I probably could just go up to the cockpit, but there's tons of people around here to talk to! And actually, this plane scenario is kind of split up into different parts, and at each section of the plot almost everybody on the plane has different dialogue! Oh man, they actually put effort into the older MMBN games! If this was MMBN4, it would be boring and dreadful, but I think this is quite cute.
Don't worry, I won't be posting all the conversations! That would actually get tedious. So I'll just post the ones I particularly like!

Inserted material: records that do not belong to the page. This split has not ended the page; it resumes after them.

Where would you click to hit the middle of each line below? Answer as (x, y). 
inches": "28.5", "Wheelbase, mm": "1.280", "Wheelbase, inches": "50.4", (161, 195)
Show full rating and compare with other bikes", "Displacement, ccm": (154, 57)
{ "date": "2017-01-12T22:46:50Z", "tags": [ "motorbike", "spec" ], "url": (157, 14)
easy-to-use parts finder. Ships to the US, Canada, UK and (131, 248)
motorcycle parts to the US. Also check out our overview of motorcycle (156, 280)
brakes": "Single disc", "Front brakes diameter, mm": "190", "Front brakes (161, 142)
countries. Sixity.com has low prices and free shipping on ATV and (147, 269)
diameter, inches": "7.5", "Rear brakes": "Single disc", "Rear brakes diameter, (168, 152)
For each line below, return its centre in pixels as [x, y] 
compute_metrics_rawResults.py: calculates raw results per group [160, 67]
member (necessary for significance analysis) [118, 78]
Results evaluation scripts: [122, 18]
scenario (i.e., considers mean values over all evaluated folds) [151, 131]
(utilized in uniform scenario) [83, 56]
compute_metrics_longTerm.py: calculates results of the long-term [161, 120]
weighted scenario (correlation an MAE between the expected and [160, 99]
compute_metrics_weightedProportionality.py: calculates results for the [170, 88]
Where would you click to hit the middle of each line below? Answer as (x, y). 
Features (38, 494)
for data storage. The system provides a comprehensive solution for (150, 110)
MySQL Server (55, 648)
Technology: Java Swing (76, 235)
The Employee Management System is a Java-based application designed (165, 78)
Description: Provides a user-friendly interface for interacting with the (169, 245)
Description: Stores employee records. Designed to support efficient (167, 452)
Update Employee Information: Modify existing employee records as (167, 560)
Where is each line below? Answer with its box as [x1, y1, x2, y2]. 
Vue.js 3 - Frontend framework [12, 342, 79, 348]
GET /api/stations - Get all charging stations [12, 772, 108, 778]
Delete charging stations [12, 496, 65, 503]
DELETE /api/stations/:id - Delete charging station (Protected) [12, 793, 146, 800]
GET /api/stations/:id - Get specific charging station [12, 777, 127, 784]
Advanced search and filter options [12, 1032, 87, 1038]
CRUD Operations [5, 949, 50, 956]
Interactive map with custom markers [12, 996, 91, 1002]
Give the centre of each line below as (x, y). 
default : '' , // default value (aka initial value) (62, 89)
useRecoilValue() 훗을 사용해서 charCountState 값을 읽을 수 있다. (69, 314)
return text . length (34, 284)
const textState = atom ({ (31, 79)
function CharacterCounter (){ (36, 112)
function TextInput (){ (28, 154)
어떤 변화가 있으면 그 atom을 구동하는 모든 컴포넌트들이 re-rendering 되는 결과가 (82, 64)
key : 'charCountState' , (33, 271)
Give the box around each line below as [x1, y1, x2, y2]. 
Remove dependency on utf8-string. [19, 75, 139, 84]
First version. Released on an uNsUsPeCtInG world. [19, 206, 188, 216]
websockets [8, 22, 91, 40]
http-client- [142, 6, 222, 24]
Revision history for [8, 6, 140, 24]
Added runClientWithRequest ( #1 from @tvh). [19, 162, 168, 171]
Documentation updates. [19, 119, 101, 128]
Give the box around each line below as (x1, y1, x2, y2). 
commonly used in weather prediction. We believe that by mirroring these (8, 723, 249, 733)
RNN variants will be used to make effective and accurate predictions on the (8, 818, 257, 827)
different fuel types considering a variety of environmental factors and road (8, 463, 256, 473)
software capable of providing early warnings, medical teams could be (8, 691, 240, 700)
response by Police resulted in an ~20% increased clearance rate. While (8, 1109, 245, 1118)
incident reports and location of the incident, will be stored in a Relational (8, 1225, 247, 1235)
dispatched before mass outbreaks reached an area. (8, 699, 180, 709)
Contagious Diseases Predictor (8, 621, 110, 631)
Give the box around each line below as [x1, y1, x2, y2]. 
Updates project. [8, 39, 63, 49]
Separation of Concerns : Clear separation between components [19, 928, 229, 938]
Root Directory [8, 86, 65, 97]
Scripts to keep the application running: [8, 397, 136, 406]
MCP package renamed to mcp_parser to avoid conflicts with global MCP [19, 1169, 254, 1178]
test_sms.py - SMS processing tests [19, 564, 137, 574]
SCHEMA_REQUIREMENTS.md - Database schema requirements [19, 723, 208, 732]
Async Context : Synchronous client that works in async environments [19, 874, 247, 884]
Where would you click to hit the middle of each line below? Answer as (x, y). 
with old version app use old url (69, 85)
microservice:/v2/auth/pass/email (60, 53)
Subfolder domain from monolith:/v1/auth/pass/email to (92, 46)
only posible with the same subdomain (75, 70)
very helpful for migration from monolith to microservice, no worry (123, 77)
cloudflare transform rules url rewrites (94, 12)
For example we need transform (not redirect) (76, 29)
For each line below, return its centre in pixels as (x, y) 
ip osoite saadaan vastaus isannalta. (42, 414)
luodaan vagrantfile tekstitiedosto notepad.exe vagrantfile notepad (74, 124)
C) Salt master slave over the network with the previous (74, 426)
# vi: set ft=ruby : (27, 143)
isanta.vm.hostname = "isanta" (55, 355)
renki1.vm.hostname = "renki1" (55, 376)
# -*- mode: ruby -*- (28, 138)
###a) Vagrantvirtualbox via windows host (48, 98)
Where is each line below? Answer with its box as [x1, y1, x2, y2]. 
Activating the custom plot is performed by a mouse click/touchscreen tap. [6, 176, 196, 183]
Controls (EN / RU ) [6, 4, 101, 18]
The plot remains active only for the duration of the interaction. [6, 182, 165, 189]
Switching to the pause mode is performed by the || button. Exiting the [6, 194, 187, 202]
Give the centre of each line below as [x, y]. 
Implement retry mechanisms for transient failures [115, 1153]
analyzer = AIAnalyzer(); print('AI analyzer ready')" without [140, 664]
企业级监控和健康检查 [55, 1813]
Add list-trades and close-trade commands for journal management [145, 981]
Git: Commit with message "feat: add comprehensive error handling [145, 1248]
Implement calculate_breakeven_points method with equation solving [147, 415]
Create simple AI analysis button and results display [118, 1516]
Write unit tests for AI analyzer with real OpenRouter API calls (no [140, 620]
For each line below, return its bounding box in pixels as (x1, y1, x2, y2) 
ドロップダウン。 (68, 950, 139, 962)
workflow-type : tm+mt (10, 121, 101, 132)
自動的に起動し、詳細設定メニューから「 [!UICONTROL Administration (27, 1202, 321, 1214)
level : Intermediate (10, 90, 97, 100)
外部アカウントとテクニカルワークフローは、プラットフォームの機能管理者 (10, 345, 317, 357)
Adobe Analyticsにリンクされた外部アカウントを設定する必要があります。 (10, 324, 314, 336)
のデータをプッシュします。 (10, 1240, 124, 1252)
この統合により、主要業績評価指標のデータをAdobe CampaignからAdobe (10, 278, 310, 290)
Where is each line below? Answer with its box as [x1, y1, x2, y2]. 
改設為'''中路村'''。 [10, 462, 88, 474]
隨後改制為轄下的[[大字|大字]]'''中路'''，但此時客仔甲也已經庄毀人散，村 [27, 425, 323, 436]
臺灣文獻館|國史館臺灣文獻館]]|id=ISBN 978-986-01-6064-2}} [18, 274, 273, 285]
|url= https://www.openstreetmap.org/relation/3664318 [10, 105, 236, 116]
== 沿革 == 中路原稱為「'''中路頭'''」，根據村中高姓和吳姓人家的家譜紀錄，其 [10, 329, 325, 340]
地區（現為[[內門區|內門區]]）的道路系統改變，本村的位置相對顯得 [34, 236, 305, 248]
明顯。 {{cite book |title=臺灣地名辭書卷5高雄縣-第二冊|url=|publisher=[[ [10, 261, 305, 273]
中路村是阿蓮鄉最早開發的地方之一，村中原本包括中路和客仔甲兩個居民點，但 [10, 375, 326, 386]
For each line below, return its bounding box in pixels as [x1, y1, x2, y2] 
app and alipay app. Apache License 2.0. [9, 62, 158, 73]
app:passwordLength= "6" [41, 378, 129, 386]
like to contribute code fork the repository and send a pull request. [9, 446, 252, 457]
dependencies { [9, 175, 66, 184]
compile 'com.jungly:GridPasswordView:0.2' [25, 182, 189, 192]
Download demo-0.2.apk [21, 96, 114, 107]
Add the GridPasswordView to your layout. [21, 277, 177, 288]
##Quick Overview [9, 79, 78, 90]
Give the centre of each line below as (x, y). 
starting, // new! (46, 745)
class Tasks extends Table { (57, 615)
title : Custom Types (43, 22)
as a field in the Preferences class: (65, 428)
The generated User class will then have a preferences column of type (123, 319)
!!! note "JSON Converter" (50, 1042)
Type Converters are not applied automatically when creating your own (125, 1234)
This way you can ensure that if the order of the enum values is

And this guy's conversations, because he's such a chipper fellow
At the back of the whole airplane, that no seats are ever facing, is a giant TV we can jack into.
BugFrag, SubChips if you need them, and ooh! A Mr Prog!!
Oh Mr Progs, you are fantastic.
Next area! Heading slowly towards the cockpit! But wait, a completely invisible item!
Whoah. And I thought there was space back where Lan was sitting! I guess this must be first class then, right?? Tons of space, totally comfy...
Oh my. First class will somehow be even more magnificent...
Jennifer clone #4!
Ooh, this guy looks important.
I suspect this man is from Creamland, eh?
Ooh, here's cool-suit-dude from the lobby! Since his sprite is more static here, we're having less backwards-suit shenanigans.
Hm, I wonder what first class is like, after this place...?
Holy balls, I WAS NOT PREPARED
bet tickets for first class cost a fortune~
I would too, if I could travel like that!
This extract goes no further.